Clarissa Tan

Clarissa Tan experiences the greatest show on earth, and laughs

Credit: BBC 
issue 03 August 2013

I watched Top Gear (BBC2, Sunday) for the first time in my life last week (the rock under which I’ve been living is pretty large, practically a boulder). I thought I’d better plug this knowledge gap before it got too embarrassing, seeing that Top Gear is the greatest show on earth, the travelling Big Top de nos jours, a daredevil combo of acrobatic stunts, mechanical wizardry and freakery.

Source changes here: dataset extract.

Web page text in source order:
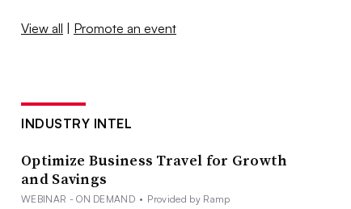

Fakery too, apparently, as it’s emerged that in a recent episode scenes that looked spontaneous were actually staged. These involved flashes of watery chaos, upturned tables and angry diners shaking their fists as an amphibious vehicle hastily built and even more hastily driven by Jeremy Clarkson & co. blasted past a bucolic restaurant by the River Avon, spraying all and sundry. It seems that the diners were actors, and their anger at Clarkson’s ‘Hovervan’ was faux fury.

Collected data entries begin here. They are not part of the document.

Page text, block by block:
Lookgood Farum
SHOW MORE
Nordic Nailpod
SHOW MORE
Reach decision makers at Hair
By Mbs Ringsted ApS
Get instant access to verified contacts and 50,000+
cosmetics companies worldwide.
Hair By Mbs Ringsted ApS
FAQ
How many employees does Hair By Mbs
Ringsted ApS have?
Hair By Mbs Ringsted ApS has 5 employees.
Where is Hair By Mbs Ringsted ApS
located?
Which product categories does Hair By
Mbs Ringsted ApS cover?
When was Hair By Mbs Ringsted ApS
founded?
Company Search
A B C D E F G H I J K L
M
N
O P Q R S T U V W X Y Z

Well, you could knock me down with a feather. Top Gear is the world’s favourite three-ring circus — what did we expect? Its job is to wow us with whizz-bang antics and tomfoolery, possibly also sleights-of-hand, all ring-mastered by Clarkson and aided by his two clowns James May and Richard Hammond. It’s clear to even an ignorant ingenue like me that large parts of it — the banter, the races, the speed laps, the celebrity interviews — are rehearsed, or at least planned, beforehand. Nobody watches Top Gear for its verisimilitude or because it brings us closer to real life. For that we have Newsnight.

I was relieved to hear those scenes of soaked bystanders were play-acted, and that no sentient beings were wilfully harmed in the making of the film. In the last episode, in which our three musketeers did an in-depth study of caravanning and compared cars for their towing capabilities, we saw Clarkson and May chucking all kinds of newly bought kit into recycling and rubbish tips, because they’d observed that that was what caravanners seemed to do.